Details are in the caption following the image
The Vindelfjällen nature reserve in northern Sweden, with 3 distinct regions: A) Björkfjället, B) Ammarfjället, and C) Guvertfjället. The triangle transects represent the 24 triangles monitored for red fox and Norwegian lemming snow tracks in winter 2004–2020. The background map was downloaded from the Swedish Mapping Authority (using LM Open Data WMTS plugin on QGIS 3.8.0), with the lighter areas representing treeless alpine tundra and green areas representing forested valleys. Black lines represent the core areas within each region.

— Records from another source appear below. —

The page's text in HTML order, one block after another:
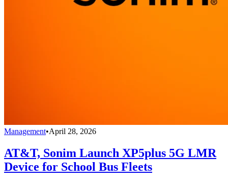
Management•April 28, 2026
AT&T, Sonim Launch XP5plus 5G LMR
Device for School Bus Fleets
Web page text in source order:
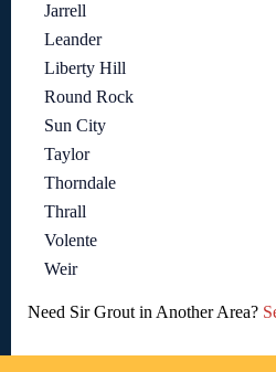
Jarrell
Leander
Liberty Hill
Round Rock
Sun City
Taylor
Thorndale
Thrall
Volente
Weir
Need Sir Grout in Another Area?
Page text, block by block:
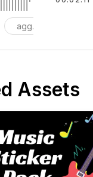
aggressive
Assets
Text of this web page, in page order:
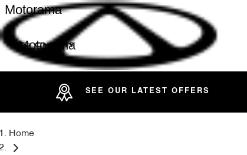
Motorama
Motorama
SEE OUR LATEST OFFERS
Home
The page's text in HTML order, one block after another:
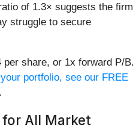
of 1.3× suggests the firm
struggle to secure
share, or 1x forward P/B.
portfolio, see our FREE
.
All Market
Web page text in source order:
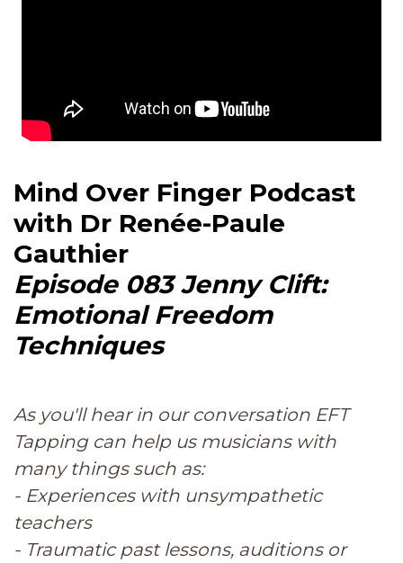
Mind Over Finger Podcast
with Dr Renée-Paule
Gauthier
Episode 083 Jenny Clift:
Emotional Freedom
Techniques
As you'll hear in our conversation EFT
Tapping can help us musicians with
many things such as:
- Experiences with unsympathetic
teachers
- Traumatic past lessons, auditions or
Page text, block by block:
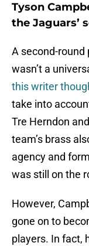
Tyson
the Jaguars’
A second-round
wasn’t a
this writer
take into
Tre Herndon
team’s brass
agency and
was still on the
However,
gone on to
players. In fact,
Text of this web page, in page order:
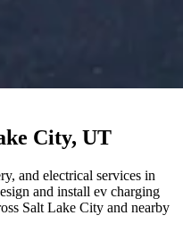
City, UT
and electrical services in
and install ev charging
Salt Lake City and nearby

There were 5 small rodent cycles from 2004–2020. To classify the phase of the small rodent cycle at the time of monitoring, we used snow tracking data of lemmings. Phases were classified as low, increasing, peak, and post-peak following Meijer et al. (2013; Table 1). A low phase was identified when the previous year was a peak and the present year had a density decline. An increase phase was defined as a density increase relative to the previous year (that displayed a density decline). A peak phase was defined as a year when density increased, following a previous year of increase. There was only 1 post-peak phase in our study: in 2012 lemming densities had declined since 2011 but remained relatively high. This was followed by a rapid crash and low abundance in June 2012 (Ecke and Hörnfeldt 2020). The data set contained 6 low phases, 5 increase phases, 5 peak phases, and 1 post-peak phase (Table 1; Figure 2). Voles mostly follow the demographic pattern of lemmings, with some inter-annual and seasonal variations (Ecke and Hörnfeldt 2020).

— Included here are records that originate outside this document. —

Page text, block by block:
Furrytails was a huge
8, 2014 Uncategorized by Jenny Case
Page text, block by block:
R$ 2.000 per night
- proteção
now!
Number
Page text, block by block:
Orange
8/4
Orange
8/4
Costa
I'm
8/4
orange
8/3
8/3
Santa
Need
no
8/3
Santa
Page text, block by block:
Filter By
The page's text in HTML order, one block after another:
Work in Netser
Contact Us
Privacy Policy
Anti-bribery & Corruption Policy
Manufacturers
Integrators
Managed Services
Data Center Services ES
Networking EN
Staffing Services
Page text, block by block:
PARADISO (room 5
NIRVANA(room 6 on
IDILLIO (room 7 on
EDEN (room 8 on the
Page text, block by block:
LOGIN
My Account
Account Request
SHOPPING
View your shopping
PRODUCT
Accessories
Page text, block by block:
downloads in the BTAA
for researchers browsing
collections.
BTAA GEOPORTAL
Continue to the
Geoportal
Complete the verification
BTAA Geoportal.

Table 1. The phase, description, and corresponding year of the microtine rodent cycle (Norwegian lemming and grey-sided, field, and bank vole) in Vindelfjällen nature reserve in northern Sweden, 2004–2020, and average number of tracks/km for red fox and Norwegian lemmings.
Phase Classification Study year Red fox tracks/km SD Norwegian lemming tracks/km SD
Low A distinct decline in small rodent abundance relative to the other phases 2006, 2009, 2013, 2016, 2017, 2020 0.459 0.429 0.008 0.040
Increasing Small rodent abundance is higher than the low phase but lower than the peak phase 2004, 2007, 2010, 2014, 2018 0.444 0.508 0.052 0.113
Peak The highest small rodent abundance over the cycle, appearing after the increase phase and before the low phase 2005, 2008, 2011, 2015, 2019 0.809 0.710 0.216 0.337
Post-peak Small rodent densities had declined but remained relatively high 2012 0.642 0.516 0.125 0.158
Details are in the caption following the image
Average number of red fox tracks/km (black dots; ±SE) between 2004–2020 in Vindelfjällen nature reserve in northern Sweden. Grey bars show average number of Norwegian lemming tracks/km. The rodent phase for every year was classified into low (L), increasing (I), peak (P), and post-peak (PP).

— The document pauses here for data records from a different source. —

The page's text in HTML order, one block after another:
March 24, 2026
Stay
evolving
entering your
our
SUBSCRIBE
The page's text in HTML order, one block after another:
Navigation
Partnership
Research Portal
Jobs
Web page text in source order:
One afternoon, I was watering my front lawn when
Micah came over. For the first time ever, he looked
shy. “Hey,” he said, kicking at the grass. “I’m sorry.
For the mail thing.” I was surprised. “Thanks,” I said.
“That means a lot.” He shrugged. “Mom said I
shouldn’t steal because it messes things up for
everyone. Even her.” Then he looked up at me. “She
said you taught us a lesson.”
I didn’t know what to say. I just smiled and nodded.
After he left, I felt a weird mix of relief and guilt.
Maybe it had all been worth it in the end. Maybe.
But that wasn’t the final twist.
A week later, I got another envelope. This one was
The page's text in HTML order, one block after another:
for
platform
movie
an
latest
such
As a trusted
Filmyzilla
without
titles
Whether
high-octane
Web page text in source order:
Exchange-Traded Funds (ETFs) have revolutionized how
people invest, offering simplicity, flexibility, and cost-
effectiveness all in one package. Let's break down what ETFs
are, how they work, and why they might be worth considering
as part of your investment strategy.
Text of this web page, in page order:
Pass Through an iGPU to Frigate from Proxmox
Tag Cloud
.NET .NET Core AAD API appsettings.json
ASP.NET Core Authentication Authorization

Red fox control is implemented in the study area by the County Administration Board of Västerbotten and the Environmental Protection Agency focused on red fox removal in tundra through shooting (Angerbjörn et al. 2013, Elmhagen et al. 2017b). Control measures have been carried out by Västerbotten county, during winter and spring, since the early 2000s, with varying intensity of control across the area because of limited personnel and economic resources (S. Almroth, County Administration Board, personal communication).

Data analysis

We conducted all statistical analyses in R 4.0.4 (R Core Team 2013) and the R Commander 2.7 package (Fox 2017). To test the relationship between small rodent and red fox abundance, we used a linear mixed model (LMM) where red fox tracks/km of each triangle was the response variable, rodent phase (classified into categorical low, increasing, peak, and post-peak) was the fixed effect and triangle identity (geographic site) and year were random effects to control for repeated measurement and effects of specific years or localities. We log transformed the data, inspected model residuals to control for goodness of fit, and examined the mixed model with Tukey's post hoc test.

To assess the occurrence of a time lag in the response of red foxes to rodent abundance, we used 2 different approaches. First, we followed the procedure of Smedshaug et al. (1999) where we cross correlated average number of small rodent snow tracks/km and average number of red fox tracks/km using Spearman's correlation test in R 4.0.4 (R Core Team 2013) and the R Commander 2.7 package (Fox 2017). We plotted correlation coefficients for red fox abundance and small rodent abundance with no time lag (t = 0) and 1-year time lags (t = −1, red fox abundance shows a response to previous year's rodent abundance; and t = 1, red fox abundance shows a response to the following year's rodent abundance). Second, we used an LMM, where red fox tracks/km was the response variable, small rodent tracks/km was the fixed effect and triangle identity (geographic site) and year were random effects to control for repeated measurement and effects of specific years. We ran analyses for no time lag (t = 0) and 1-year time lags (t = −1 and t = 1).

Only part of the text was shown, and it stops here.